The present application is generally related to inground operations and, more particularly, to a system, apparatus and method for electrically coupling an electrical signal onto an electrically conductive drill string for purposes of transferring the signal.
Generally, an inground operation such as, for example, drilling to form a borehole, subsequent reaming of a borehole for purposes of installing a utility line, borehole mapping and the like use an electrically conductive drill string which extends from an above ground drill rig. The prior art includes examples of the use of an electrically conductive drill string as an electrical conductor for serving to electrically conduct a data signal from an inground tool to the drill rig. The surrounding earth itself serves as a signal return path for purposes of detecting the signal at the drill rig. This type of system is often referred to as a Measurement While Drilling, MWD, system.
An example of an attempt to use the drill string as an electrical conductor in an MWD system is seen, for example, in U.S. Pat. No. 4,864,293 (hereinafter, the '293 patent). In one embodiment, the patent teaches an electrically isolated collar that is fitted around the drill string. Applicants recognize that the use of such an electrically isolated collar (FIG. 2, item 32) is problematic at least with respect to durability in what can be an extremely hostile inground environment. In another embodiment, shown in FIGS. 3 and 4, a suitable dielectric separator 40 is diagrammatically shown and asserted to electrically isolate a front section of the drill string from the remainder of the drill string. No detail is provided that would reasonably teach one how to fabricate this separator, but it is reasonable to assume that the isolator would simply be inserted into a break in the drill string for co-rotation therewith. Unfortunately, the isolator would then be subject to the same rigorous mechanical stresses during the drilling operation as the drill pipe sections of the drill string including pure tension force during pullback operations and high shear forces due to rotational torque that is applied to the drill string by the drill rig. While the drill string is generally formed from high strength steel that can readily endure these forces, Applicants are unaware of any currently available non electrically conductive material that is capable of enduring all these different forces with a reliability that Applicants consider as acceptable. It should be appreciated that the consequences of breaking off the end of the drill string during a drilling operation are extremely severe. Thus, the risk introduced through the use of an isolator in the suggested manner is submitted to be unacceptable.
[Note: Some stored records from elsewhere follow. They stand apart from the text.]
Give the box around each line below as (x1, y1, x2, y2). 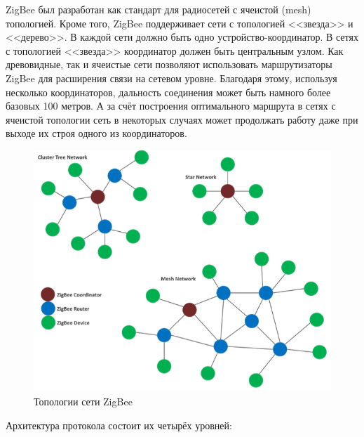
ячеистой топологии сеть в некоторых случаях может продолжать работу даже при (6, 112, 358, 126)
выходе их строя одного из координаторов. (6, 126, 187, 141)
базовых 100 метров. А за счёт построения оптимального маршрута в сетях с (6, 98, 336, 113)
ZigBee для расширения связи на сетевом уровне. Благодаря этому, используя (6, 70, 337, 85)
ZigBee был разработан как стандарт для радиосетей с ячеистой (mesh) (6, 2, 311, 16)
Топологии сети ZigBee (34, 393, 133, 408)
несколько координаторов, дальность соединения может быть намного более (6, 84, 331, 99)
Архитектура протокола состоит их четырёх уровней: (6, 417, 232, 432)
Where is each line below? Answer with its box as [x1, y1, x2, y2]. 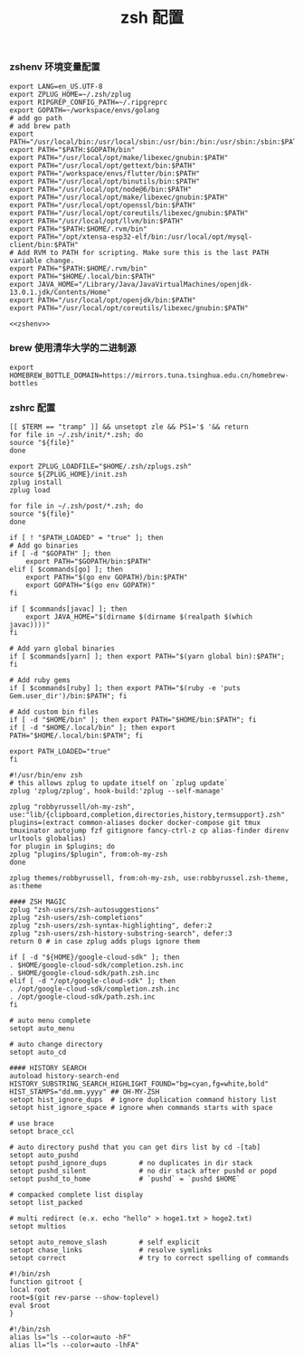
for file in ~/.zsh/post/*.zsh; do [9, 502, 144, 511]
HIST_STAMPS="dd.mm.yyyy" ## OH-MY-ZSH [9, 1087, 160, 1096]
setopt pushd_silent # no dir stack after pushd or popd [9, 1167, 278, 1176]
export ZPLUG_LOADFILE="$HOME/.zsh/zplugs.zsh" [9, 462, 193, 471]
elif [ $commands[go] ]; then [9, 565, 124, 574]
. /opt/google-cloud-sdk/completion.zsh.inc [9, 984, 180, 994]
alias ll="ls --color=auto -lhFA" [9, 1341, 140, 1350]
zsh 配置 [120, 7, 184, 28]

An even earlier approach is seen in U.S. Pat. No. 4,348,672 in which an attempt is made to introduce an electrically isolating break in the drill string using various layers of dielectric material that are interposed between the components of what the patent refers to as an “insulated gap sub assembly” that is made up of first and second annular sub members. One embodiment is illustrated by FIGS. 5 and 6 while another embodiment is illustrated by FIGS. 7 and 8 of the patent. Unfortunately, the practice of interposing relatively thin dielectric layers in a gap defined between adjacent high-strength metal components, that are competent to withstand extreme forces as well as a hostile downhole environment, is unlikely to provide an acceptable level of performance. In particular, these dielectric layers are subjected to the same severe forces as the first and second annular sub members such that durability in a hostile downhole environment is most likely to be limited. That is, the desired electrical isolation will be compromised at the moment that one of the relatively thin dielectric layers is worn through.
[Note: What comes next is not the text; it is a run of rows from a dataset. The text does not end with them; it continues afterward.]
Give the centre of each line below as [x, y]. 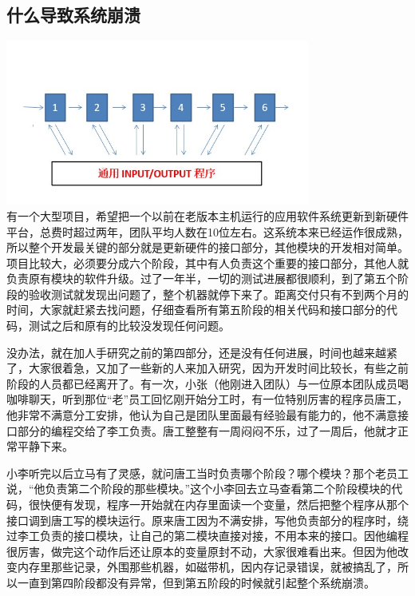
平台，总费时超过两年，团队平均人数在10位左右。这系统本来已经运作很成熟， [207, 231]
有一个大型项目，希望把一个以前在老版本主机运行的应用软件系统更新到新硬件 [207, 215]
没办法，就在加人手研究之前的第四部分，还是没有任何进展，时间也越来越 [196, 352]
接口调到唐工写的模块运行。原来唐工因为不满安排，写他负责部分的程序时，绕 [207, 520]
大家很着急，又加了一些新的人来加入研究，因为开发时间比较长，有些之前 [218, 368]
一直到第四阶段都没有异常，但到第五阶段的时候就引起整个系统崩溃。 [196, 582]
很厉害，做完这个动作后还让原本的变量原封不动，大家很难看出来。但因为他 [202, 551]
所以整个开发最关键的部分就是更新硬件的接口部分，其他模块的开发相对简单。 [207, 247]

Practical approaches with respect to coupling an electrical signal onto a drill string in the context of an MWD system are seen, for example, in U.S. patent application Ser. No. 13/035,774 (hereinafter the '774 Application) and U.S. patent application Ser. No. 13/035,833 (hereinafter, the '833 Application), each of which is commonly owned with the present application and each of which is incorporated herein by reference in its entirety. The latter applications take the highly effective approach of using a downhole current transformer to inductively couple a downhole signal onto the drill string while still maintaining physical performance characteristics that are comparable to those of the drill string itself. While the '774 and '833 Applications provided sweeping advantages over the then-existing state of the art, Applicants have discovered other highly advantageous approaches, as will be described hereinafter.
The foregoing examples of the related art and limitations related therewith are intended to be illustrative and not exclusive. Other limitations of the related art will become apparent to those of skill in the art upon a reading of the specification and a study of the drawings.